Tag Archive for: regulatory frameworks

Red tape that tears us apart: regulation fragments Indo-Pacific cyber resilience

The fragmentation of cyber regulation in the Indo-Pacific is not just inconvenient; it is a strategic vulnerability.

In recent years, governments across the Indo-Pacific, including Australia, have moved to reform their regulatory frameworks for cyber resilience. Though well-intentioned, inadequate coordination with regional partners and stakeholder consultations have created a situation of regulatory fragmentation—the existence of multiple regulatory frameworks covering the same subject matter—within and among Indo-Pacific jurisdictions.
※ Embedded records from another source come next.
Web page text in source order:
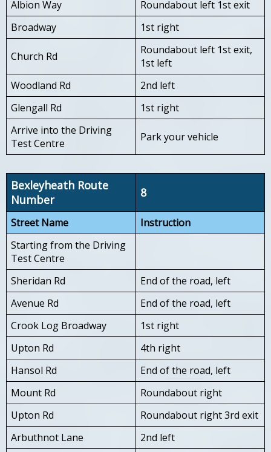
Albion Way
Roundabout left 1st exit
Broadway
1st right
Church Rd
Roundabout left 1st exit,
1st left
Woodland Rd
2nd left
Glengall Rd
1st right
Arrive into the Driving
Test Centre
Park your vehicle
Bexleyheath Route
Number
8
Street Name
Instruction
Starting from the Driving
Test Centre
Sheridan Rd
End of the road, left
Avenue Rd
End of the road, left
Crook Log Broadway
1st right
Upton Rd
4th right
Hansol Rd
End of the road, left
Mount Rd
Roundabout right
Upton Rd
Roundabout right 3rd exit
Arbuthnot Lane
2nd left
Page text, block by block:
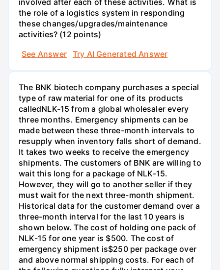
involved after each of these activities. What is
the role of a logistics system in responding
these changes/upgrades/maintenance
activities? (12 points)
See Answer
Try AI Generated Answer
The BNK biotech company purchases a special
type of raw material for one of its products
calledNLK-15 from a global wholesaler every
three months. Emergency shipments can be
made between these three-month intervals to
resupply when inventory falls short of demand.
It takes two weeks to receive the emergency
shipments. The customers of BNK are willing to
wait this long for a package of NLK-15.
However, they will go to another seller if they
must wait for the next three-month shipment.
Historical data for the customer demand over a
three-month interval for the last 10 years is
shown below. The cost of holding one pack of
NLK-15 for one year is $500. The cost of
emergency shipment is$250 per package over
and above normal shipping costs. For each of
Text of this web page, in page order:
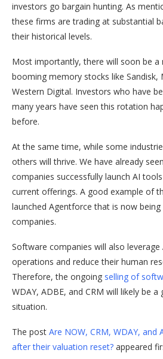
investors go bargain hunting. As
these firms are trading at substantial
their historical levels.
Most importantly, there will soon be
booming memory stocks like Sandisk,
Western Digital. Investors who have
many years have seen this rotation
before.
At the same time, while some
others will thrive. We have already
companies successfully launch AI
current offerings. A good example of
launched Agentforce that is now
companies.
Software companies will also
operations and reduce their human
Therefore, the ongoing selling of
WDAY, ADBE, and CRM will likely be
situation.
The post Are NOW, CRM, WDAY, and
after their valuation reset? appeared
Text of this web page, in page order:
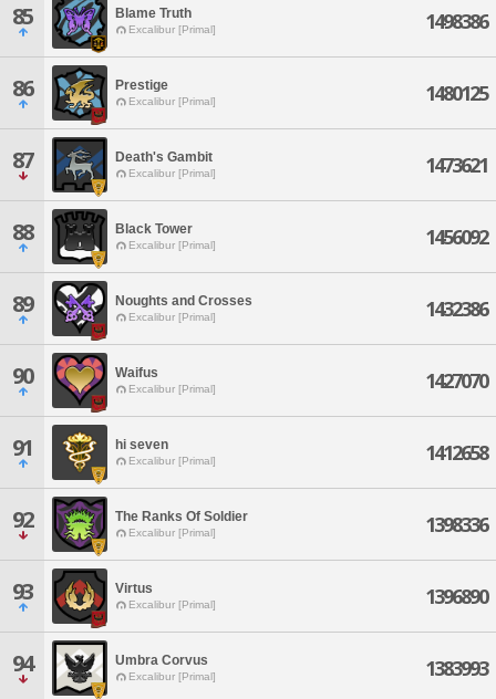
85 Blame Truth
Excalibur [Primal] 1498386
86 Prestige
Excalibur [Primal] 1480125
87 Death's Gambit
Excalibur [Primal] 1473621
88 Black Tower
Excalibur [Primal] 1456092
89 Noughts and Crosses
Excalibur [Primal] 1432386
90 Waifus
Excalibur [Primal] 1427070
91 hi seven
Excalibur [Primal] 1412658
92 The Ranks Of Soldier
Excalibur [Primal] 1398336
93 Virtus
Excalibur [Primal] 1396890
94 Umbra Corvus
Excalibur [Primal] 1383993

This inconsistency hinders our ability to collaboratively tackle and deter cyber threats, essentially fragmenting the cyber resilience of the Indo-Pacific.
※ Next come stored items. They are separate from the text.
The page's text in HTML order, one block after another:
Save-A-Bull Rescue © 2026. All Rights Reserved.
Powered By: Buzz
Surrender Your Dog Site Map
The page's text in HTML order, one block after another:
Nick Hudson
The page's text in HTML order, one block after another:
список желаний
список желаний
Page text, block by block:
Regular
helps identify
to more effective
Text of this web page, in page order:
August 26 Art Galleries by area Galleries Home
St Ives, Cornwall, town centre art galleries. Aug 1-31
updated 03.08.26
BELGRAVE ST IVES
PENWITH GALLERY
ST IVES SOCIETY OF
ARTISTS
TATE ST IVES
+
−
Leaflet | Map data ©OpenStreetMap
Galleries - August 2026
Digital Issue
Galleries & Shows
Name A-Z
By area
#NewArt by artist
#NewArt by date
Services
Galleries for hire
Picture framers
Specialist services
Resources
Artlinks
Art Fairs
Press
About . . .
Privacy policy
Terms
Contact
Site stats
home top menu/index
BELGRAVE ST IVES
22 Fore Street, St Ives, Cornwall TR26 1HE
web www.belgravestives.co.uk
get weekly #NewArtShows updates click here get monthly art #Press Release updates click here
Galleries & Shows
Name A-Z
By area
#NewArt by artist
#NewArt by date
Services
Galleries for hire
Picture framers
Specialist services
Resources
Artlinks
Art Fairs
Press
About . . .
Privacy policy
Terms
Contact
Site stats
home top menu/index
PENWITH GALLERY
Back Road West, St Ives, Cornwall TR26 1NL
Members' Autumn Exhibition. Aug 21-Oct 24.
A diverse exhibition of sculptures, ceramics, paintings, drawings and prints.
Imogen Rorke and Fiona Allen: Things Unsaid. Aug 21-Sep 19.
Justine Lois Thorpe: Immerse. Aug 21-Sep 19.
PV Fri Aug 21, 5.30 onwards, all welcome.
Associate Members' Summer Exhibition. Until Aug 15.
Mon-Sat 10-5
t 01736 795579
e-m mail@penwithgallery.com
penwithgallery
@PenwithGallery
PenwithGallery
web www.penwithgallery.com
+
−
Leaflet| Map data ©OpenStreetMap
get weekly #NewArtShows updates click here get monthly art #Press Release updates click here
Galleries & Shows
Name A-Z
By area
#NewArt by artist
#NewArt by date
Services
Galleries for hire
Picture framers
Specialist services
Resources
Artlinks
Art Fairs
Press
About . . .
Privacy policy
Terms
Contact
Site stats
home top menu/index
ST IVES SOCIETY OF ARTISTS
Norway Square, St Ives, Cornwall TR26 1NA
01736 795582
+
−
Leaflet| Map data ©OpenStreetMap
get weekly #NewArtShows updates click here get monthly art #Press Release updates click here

Regulatory fragmentation threatens regional security for three key reasons.

Firstly, it impedes technical efficiency. While we tend to think of cyberspace as borderless, its composite parts are designed, deployed and maintained on the territory of states that enact their own laws and regulations. Factors such as threat perception, the organisation of the given state and its agencies, and regulatory culture shape these frameworks. The degree to which the state provides essential services and owns physical and digital infrastructure also influences framework development.

As governments introduce complex regulatory obligations for cyber resilience, most digital services providers and ICT manufacturers will have to divert resources from efforts that would otherwise enable them to prepare for and respond to threats more effectively and across jurisdictions. Ironically, this undermines the effectiveness of regulatory regimes for cyber resilience in the first place.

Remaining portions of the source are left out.